▼▼▼

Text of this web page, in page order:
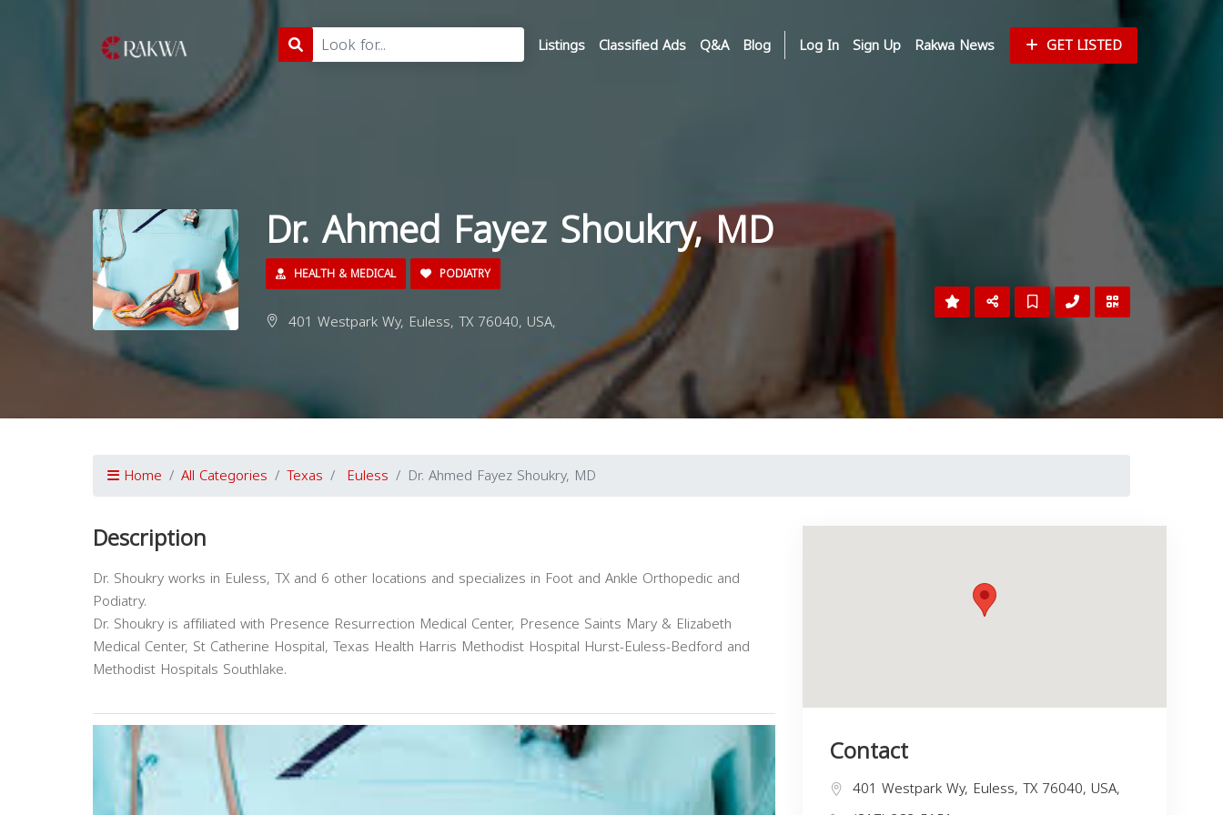
Listings Classified Ads Q&A Blog Log In Sign Up Rakwa News GET LISTED
Dr. Ahmed Fayez Shoukry, MD
HEALTH & MEDICAL PODIATRY
401 Westpark Wy, Euless, TX 76040, USA,
Home All Categories Texas Euless Dr. Ahmed Fayez Shoukry, MD
Description
Dr. Shoukry works in Euless, TX and 6 other locations and specializes in Foot and Ankle Orthopedic and
Podiatry.
Dr. Shoukry is affiliated with Presence Resurrection Medical Center, Presence Saints Mary & Elizabeth
Medical Center, St Catherine Hospital, Texas Health Harris Methodist Hospital Hurst-Euless-Bedford and
Methodist Hospitals Southlake.
Contact
401 Westpark Wy, Euless, TX 76040, USA,
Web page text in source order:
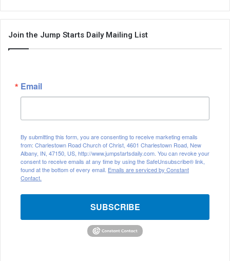
Join the Jump Starts Daily Mailing List
Email
By submitting this form, you are consenting to receive marketing emails
from: Charlestown Road Church of Christ, 4601 Charlestown Road, New
Albany, IN, 47150, US, http://www.jumpstartsdaily.com. You can revoke your
consent to receive emails at any time by using the SafeUnsubscribe® link,
found at the bottom of every email. Emails are serviced by Constant
Contact.
SUBSCRIBE
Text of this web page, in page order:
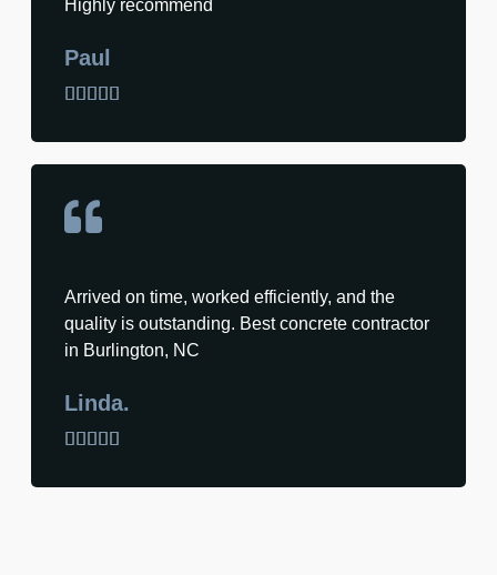
Highly recommend
Paul
    
Arrived on time, worked efficiently, and the
quality is outstanding. Best concrete contractor
in Burlington, NC
Linda.
    
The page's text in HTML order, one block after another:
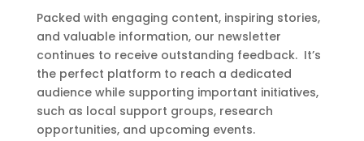
Packed with engaging content, inspiring stories,
and valuable information, our newsletter
continues to receive outstanding feedback. It’s
the perfect platform to reach a dedicated
audience while supporting important initiatives,
such as local support groups, research
opportunities, and upcoming events.
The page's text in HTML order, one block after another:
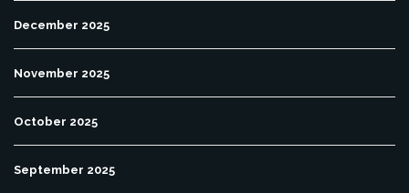
December 2025
November 2025
October 2025
September 2025
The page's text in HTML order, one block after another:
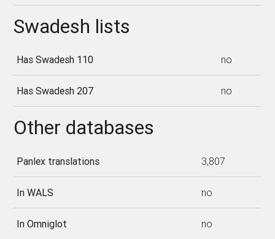
Swadesh lists
Has Swadesh 110 no
Has Swadesh 207 no
Other databases
Panlex translations 3,807
In WALS no
In Omniglot no
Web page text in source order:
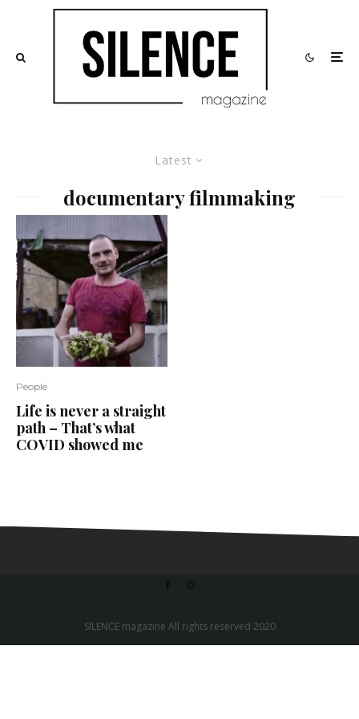
Latest
documentary filmmaking
People
Life is never a straight
path – That’s what
COVID showed me
SILENCE magazine All rights reserved 2020
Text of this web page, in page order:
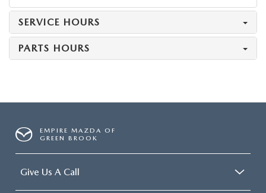
SERVICE HOURS
PARTS HOURS
EMPIRE MAZDA OF
GREEN BROOK
Give Us A Call
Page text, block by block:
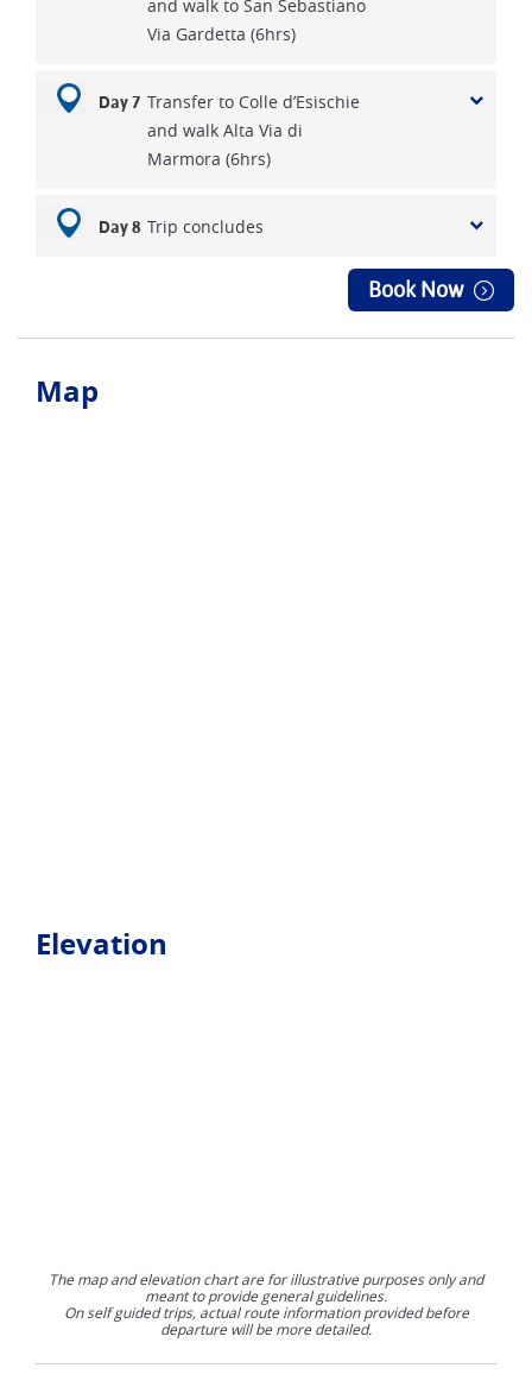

▲▲▲

### What to produce
With the pictures dropped, write out all of the entries word for word.

### Result of the exercise
Text of this web page, in page order:
Listings Classified Ads Q&A Blog Log In Sign Up Rakwa News GET LISTED
Dr. Ahmed Fayez Shoukry, MD
HEALTH & MEDICAL PODIATRY
401 Westpark Wy, Euless, TX 76040, USA,
Home All Categories Texas Euless Dr. Ahmed Fayez Shoukry, MD
Description
Dr. Shoukry works in Euless, TX and 6 other locations and specializes in Foot and Ankle Orthopedic and
Podiatry.
Dr. Shoukry is affiliated with Presence Resurrection Medical Center, Presence Saints Mary & Elizabeth
Medical Center, St Catherine Hospital, Texas Health Harris Methodist Hospital Hurst-Euless-Bedford and
Methodist Hospitals Southlake.
Contact
401 Westpark Wy, Euless, TX 76040, USA,
Web page text in source order:
Join the Jump Starts Daily Mailing List
Email
By submitting this form, you are consenting to receive marketing emails
from: Charlestown Road Church of Christ, 4601 Charlestown Road, New
Albany, IN, 47150, US, http://www.jumpstartsdaily.com. You can revoke your
consent to receive emails at any time by using the SafeUnsubscribe® link,
found at the bottom of every email. Emails are serviced by Constant
Contact.
SUBSCRIBE
Text of this web page, in page order:
Highly recommend
Paul
    
Arrived on time, worked efficiently, and the
quality is outstanding. Best concrete contractor
in Burlington, NC
Linda.
    
The page's text in HTML order, one block after another:
Packed with engaging content, inspiring stories,
and valuable information, our newsletter
continues to receive outstanding feedback. It’s
the perfect platform to reach a dedicated
audience while supporting important initiatives,
such as local support groups, research
opportunities, and upcoming events.
The page's text in HTML order, one block after another:
December 2025
November 2025
October 2025
September 2025
The page's text in HTML order, one block after another:
Swadesh lists
Has Swadesh 110 no
Has Swadesh 207 no
Other databases
Panlex translations 3,807
In WALS no
In Omniglot no
Web page text in source order:
Latest
documentary filmmaking
People
Life is never a straight
path – That’s what
COVID showed me
SILENCE magazine All rights reserved 2020
Text of this web page, in page order:
SERVICE HOURS
PARTS HOURS
EMPIRE MAZDA OF
GREEN BROOK
Give Us A Call
Page text, block by block:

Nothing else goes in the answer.